Northern Ireland

High Court hears men stopped in vans loaded with machetes were intent on inflicting injury at funeral

Two men are jointly charged with possessing offensive weapons in public
Two men are jointly charged with possessing offensive weapons in public

NINE men stopped in vans loaded with machetes, hatchets, a crossbow and sword were allegedly intent on inflicting serious injury and causing mass disorder at a funeral, the High Court has heard.

Prosecutors claimed they planned to cause harm to unidentified targets before police intervened in Newtownabbey, Co Antrim.

The suspected motive was set out as bail was granted to two of those arrested during last month's interception.

Michael Bellew (38) of Northview Manor and Damien Birch (30) from Thorndale Avenue - both in Belfast - are jointly charged with possessing offensive weapons in public.

Police were alerted on January 28 by a member of the public concerned about the contents of two vans.

Officers stopped the vehicles at Swanston Road North and a short distance away on the Antrim Road.

Machetes, a sword, tomahawk axe, hatchet, flick knife, modified pike and two bottles full of a suspected corrosive liquid were seized from one van.

Bellew and Birch were present in the other van where police discovered a pickaxe, crossbow and four bolts, according to the prosecution.

Both men denied any knowledge of the weapons, with Bellew stating they "one million percent" had nothing to do with him.

But Crown lawyer Sarah Minford said the vehicles were intercepted as they travelled to a funeral event in Antrim.

"Police were concerned serious injury could have been inflicted had these vans arrived at their destination," she told the court.

"They believe this was a concerted attempt to cause injury to persons unknown, with planned mass disorder."

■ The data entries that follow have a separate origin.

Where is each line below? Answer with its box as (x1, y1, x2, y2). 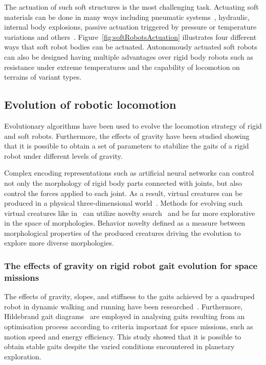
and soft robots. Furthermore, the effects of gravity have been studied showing (4, 130, 250, 141)
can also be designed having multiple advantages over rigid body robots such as (4, 51, 253, 62)
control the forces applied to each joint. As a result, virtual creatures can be (4, 187, 242, 198)
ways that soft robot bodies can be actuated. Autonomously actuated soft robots (4, 41, 257, 52)
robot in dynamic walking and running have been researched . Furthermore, (4, 301, 243, 311)
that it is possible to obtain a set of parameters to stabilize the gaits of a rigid (4, 140, 249, 151)
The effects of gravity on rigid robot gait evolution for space (4, 259, 258, 272)
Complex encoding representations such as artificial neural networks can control (4, 167, 254, 178)
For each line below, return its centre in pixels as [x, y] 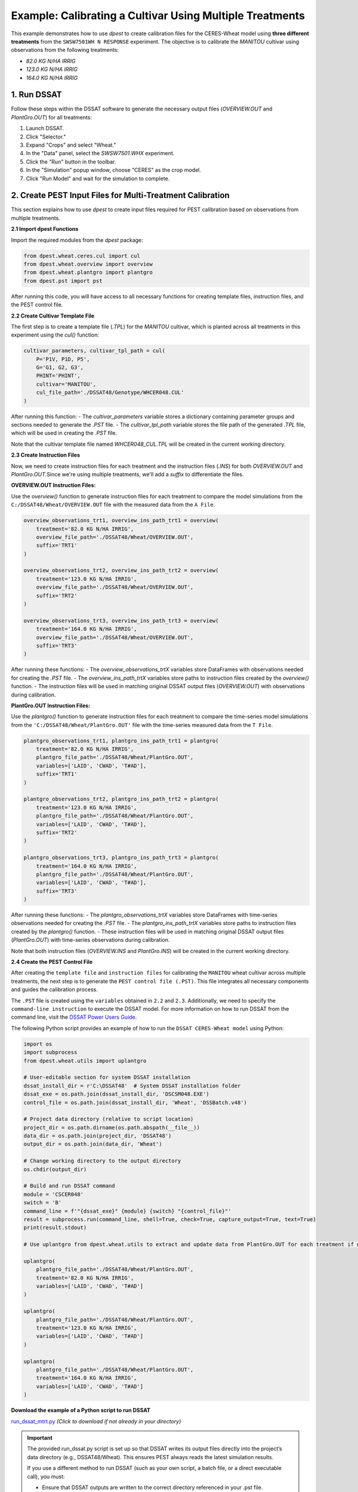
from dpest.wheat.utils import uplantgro [85, 1061]
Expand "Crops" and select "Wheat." [71, 145]
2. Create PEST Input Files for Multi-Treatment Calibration [120, 195]
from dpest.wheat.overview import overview [88, 264]
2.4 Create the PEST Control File [52, 962]
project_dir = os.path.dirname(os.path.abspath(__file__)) [112, 1127]
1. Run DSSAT [36, 95]
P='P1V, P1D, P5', [63, 359]
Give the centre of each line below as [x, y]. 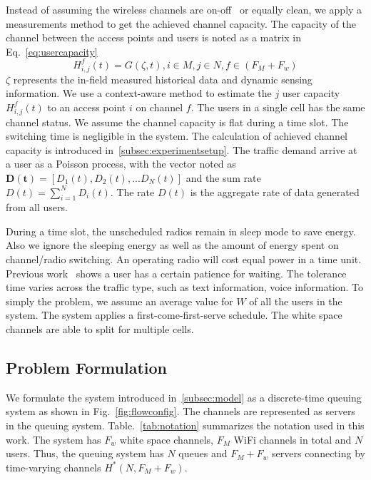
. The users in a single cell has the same [278, 107]
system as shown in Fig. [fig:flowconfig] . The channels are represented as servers [181, 411]
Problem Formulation [86, 368]
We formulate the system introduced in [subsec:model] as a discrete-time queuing [184, 397]
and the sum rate [223, 177]
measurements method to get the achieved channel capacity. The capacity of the [181, 23]
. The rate [132, 192]
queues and [203, 453]
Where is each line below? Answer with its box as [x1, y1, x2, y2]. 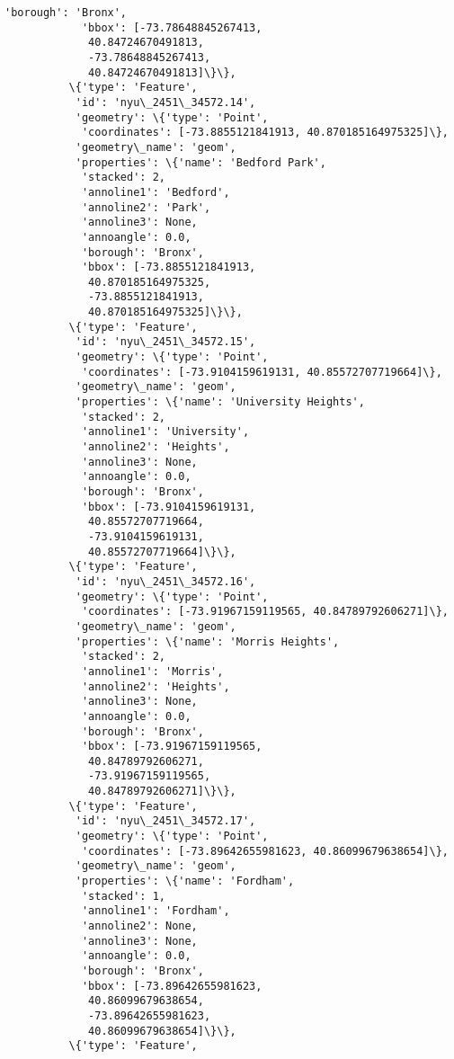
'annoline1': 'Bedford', [81, 185, 230, 199]
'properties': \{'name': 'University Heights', [75, 396, 365, 409]
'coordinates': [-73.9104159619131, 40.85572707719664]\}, [81, 365, 442, 378]
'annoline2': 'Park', [81, 200, 211, 214]
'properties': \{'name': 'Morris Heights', [75, 635, 340, 648]
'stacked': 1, [81, 889, 165, 903]
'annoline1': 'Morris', [81, 664, 224, 678]
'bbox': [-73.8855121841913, [81, 261, 256, 274]

Six co-accused - all members of two families from the Newtownabbey area - were granted bail last week.

Ms Minford disclosed police are now taking "mitigating" steps after learning of an alleged threat to property linked to some of the defendants.

Counsel for Bellew, Sean Mullan, argued that he was only present in the van to do a day's work as a labourer.

"He knew nothing about any family feud or funeral," Mr Mullan submitted.

Birch's barrister, Luke Curran, insisted that he too remained in the front of the van without seeing anything stored in the rear.

Granting bail to both defendants, Lord Justice McCloskey imposed a ban on associating or travelling together outside work.

He ordered: "They will not be allowed to be in a motor vehicle with any of the co-accused".